**To do**
Pictures are to be left out, and only the lines from the one containing "2.01 Capitolo /" through the last line of the data are to be returned exactly.
Supplied data below:
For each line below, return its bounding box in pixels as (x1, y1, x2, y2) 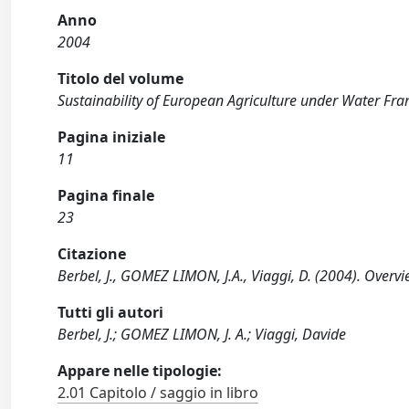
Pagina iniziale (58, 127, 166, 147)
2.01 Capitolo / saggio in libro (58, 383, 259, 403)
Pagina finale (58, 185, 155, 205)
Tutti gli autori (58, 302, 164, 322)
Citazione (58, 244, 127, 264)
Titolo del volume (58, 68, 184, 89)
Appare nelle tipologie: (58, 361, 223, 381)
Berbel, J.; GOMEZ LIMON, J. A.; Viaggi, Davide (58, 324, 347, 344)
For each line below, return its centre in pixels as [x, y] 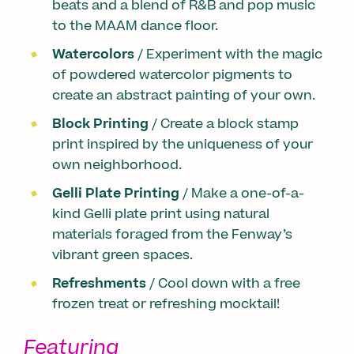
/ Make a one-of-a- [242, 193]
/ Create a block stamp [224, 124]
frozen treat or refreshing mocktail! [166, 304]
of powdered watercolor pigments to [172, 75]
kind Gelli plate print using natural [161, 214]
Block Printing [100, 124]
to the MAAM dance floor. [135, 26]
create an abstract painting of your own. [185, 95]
End of Supplied data.
**Solution below**
2.01 Capitolo / saggio in libro (58, 383, 259, 403)
Pagina finale (58, 185, 155, 205)
Tutti gli autori (58, 302, 164, 322)
Citazione (58, 244, 127, 264)
Titolo del volume (58, 68, 184, 89)
Appare nelle tipologie: (58, 361, 223, 381)
Berbel, J.; GOMEZ LIMON, J. A.; Viaggi, Davide (58, 324, 347, 344)
For each line below, return its centre in pixels as [x, y] 
/ Make a one-of-a- [242, 193]
/ Create a block stamp [224, 124]
frozen treat or refreshing mocktail! [166, 304]
of powdered watercolor pigments to [172, 75]
kind Gelli plate print using natural [161, 214]
Block Printing [100, 124]
to the MAAM dance floor. [135, 26]
create an abstract painting of your own. [185, 95]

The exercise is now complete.